Task brief: Start to finish, print the data below exactly, without the images.

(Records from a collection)
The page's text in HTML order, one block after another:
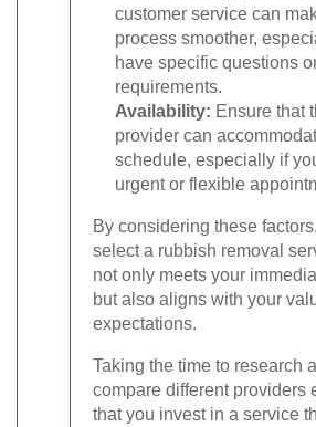
customer service can
process smoother,
have specific questions
requirements.
Availability: Ensure that
provider can
schedule, especially if
urgent or flexible
By considering these
select a rubbish removal
not only meets your
but also aligns with your
expectations.
Taking the time to research
compare different providers
that you invest in a service
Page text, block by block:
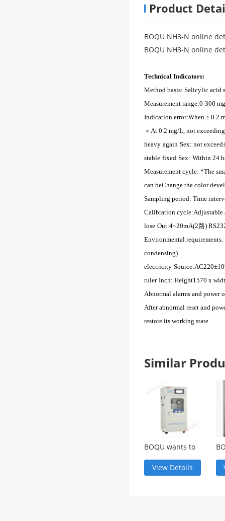
Product
BOQU NH3-N online
BOQU NH3-N online
Technical Indicators:
Method basis: Salicylic acid
Measurement range:0-300
Indication error:When ≥ 0.2
＜ At 0.2 mg/L, not
heavy again Sex: not exceed
stable fixed Sex: Within 24
Measurement cycle: *The
can beChange the color
Sampling period: Time
Calibration cycle:Adjustable
lose Out:4~20mA(2路)
Environmental requirements:
condensing)
electricity Source:
ruler Inch: Height1570 x
Abnormal alarms and power
After abnormal reset and
restore its working state.
Similar
BOQU wants to
technical
parameters
View Details
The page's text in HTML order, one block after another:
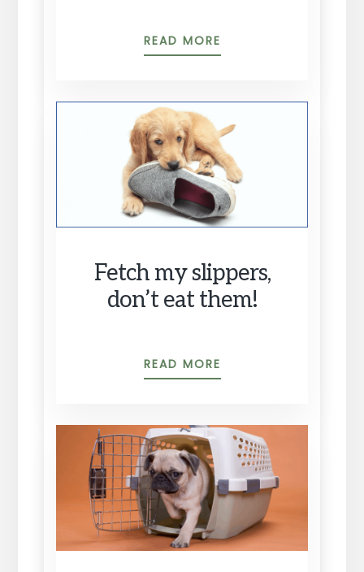
READ MORE
VALUE
ARE
EASY
ON
THE
STOMACH
Fetch my slippers,
don’t eat them!
READ MORE
MY
EAT
THEM!
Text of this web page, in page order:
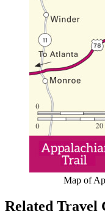
Map of
Related Travel
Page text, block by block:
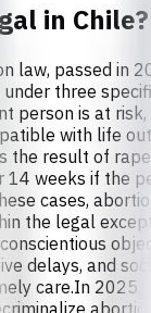
in Chile?
law, passed in
three
person is at
with life
the result of
14 weeks if the
cases,
the legal
delays, and
care.In 2025,
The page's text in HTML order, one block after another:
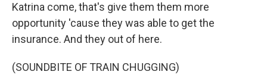
Katrina come, that's give them them more
opportunity 'cause they was able to get the
insurance. And they out of here.
(SOUNDBITE OF TRAIN CHUGGING)
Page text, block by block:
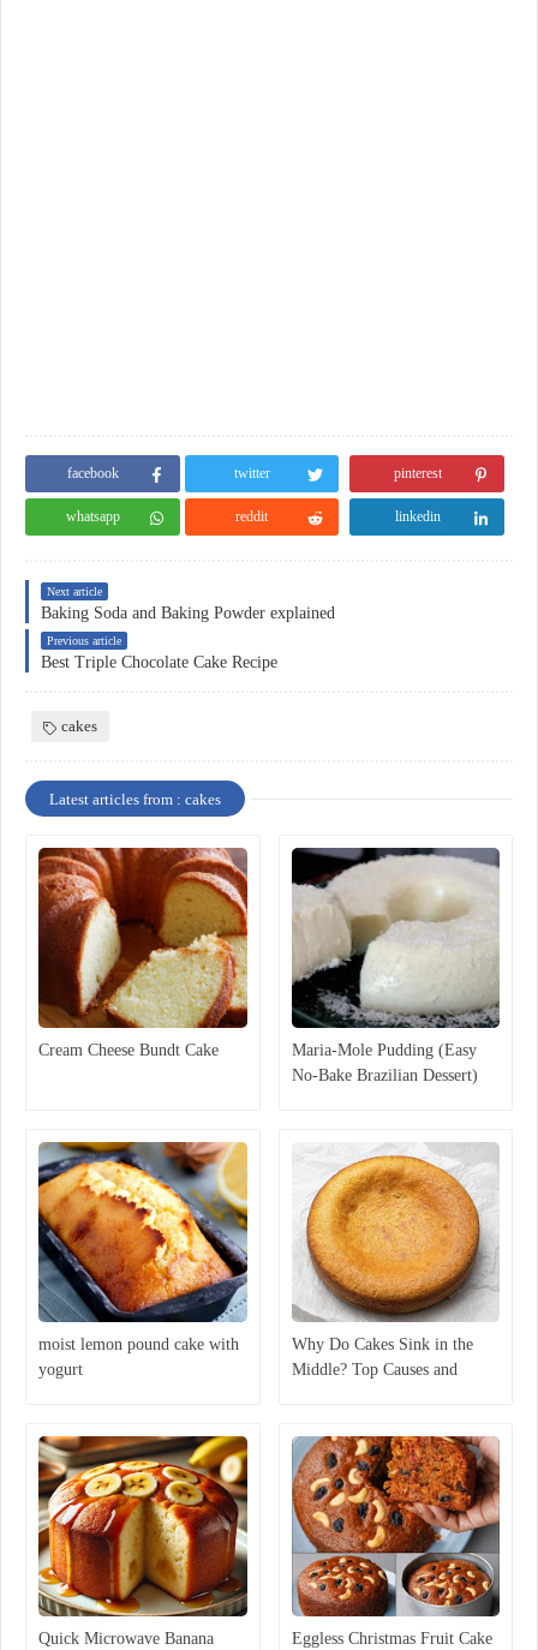
facebook twitter pinterest
whatsapp reddit linkedin
Next article
Baking Soda and Baking Powder explained
Previous article
Best Triple Chocolate Cake Recipe
cakes
Latest articles from : cakes
Cream Cheese Bundt Cake
Maria-Mole Pudding (Easy
No-Bake Brazilian Dessert)
moist lemon pound cake with
yogurt
Why Do Cakes Sink in the
Middle? Top Causes and
Quick Microwave Banana
Eggless Christmas Fruit Cake
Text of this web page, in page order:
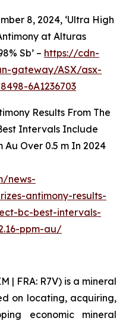
8, 2024, ‘Ultra High
at Alturas
Sb’ – https://cdn-
gateway/ASX/asx-
6A1236703
Results From The
Intervals Include
Au Over 0.5 m In 2024
news-
antimony-results-
bc-best-intervals-
ppm-au/
| FRA: R7V) is a mineral
on locating, acquiring,
economic mineral

Response to the task:
The page's text in HTML order, one block after another:
customer service can
process smoother,
have specific questions
requirements.
Availability: Ensure that
provider can
schedule, especially if
urgent or flexible
By considering these
select a rubbish removal
not only meets your
but also aligns with your
expectations.
Taking the time to research
compare different providers
that you invest in a service
Page text, block by block:
Product
BOQU NH3-N online
BOQU NH3-N online
Technical Indicators:
Method basis: Salicylic acid
Measurement range:0-300
Indication error:When ≥ 0.2
＜ At 0.2 mg/L, not
heavy again Sex: not exceed
stable fixed Sex: Within 24
Measurement cycle: *The
can beChange the color
Sampling period: Time
Calibration cycle:Adjustable
lose Out:4~20mA(2路)
Environmental requirements:
condensing)
electricity Source:
ruler Inch: Height1570 x
Abnormal alarms and power
After abnormal reset and
restore its working state.
Similar
BOQU wants to
technical
parameters
View Details
The page's text in HTML order, one block after another:
READ MORE
VALUE
ARE
EASY
ON
THE
STOMACH
Fetch my slippers,
don’t eat them!
READ MORE
MY
EAT
THEM!
Text of this web page, in page order:
Map of
Related Travel
Page text, block by block:
in Chile?
law, passed in
three
person is at
with life
the result of
14 weeks if the
cases,
the legal
delays, and
care.In 2025,
The page's text in HTML order, one block after another:
Katrina come, that's give them them more
opportunity 'cause they was able to get the
insurance. And they out of here.
(SOUNDBITE OF TRAIN CHUGGING)
Page text, block by block:
facebook twitter pinterest
whatsapp reddit linkedin
Next article
Baking Soda and Baking Powder explained
Previous article
Best Triple Chocolate Cake Recipe
cakes
Latest articles from : cakes
Cream Cheese Bundt Cake
Maria-Mole Pudding (Easy
No-Bake Brazilian Dessert)
moist lemon pound cake with
yogurt
Why Do Cakes Sink in the
Middle? Top Causes and
Quick Microwave Banana
Eggless Christmas Fruit Cake
Text of this web page, in page order:
8, 2024, ‘Ultra High
at Alturas
Sb’ – https://cdn-
gateway/ASX/asx-
6A1236703
Results From The
Intervals Include
Au Over 0.5 m In 2024
news-
antimony-results-
bc-best-intervals-
ppm-au/
| FRA: R7V) is a mineral
on locating, acquiring,
economic mineral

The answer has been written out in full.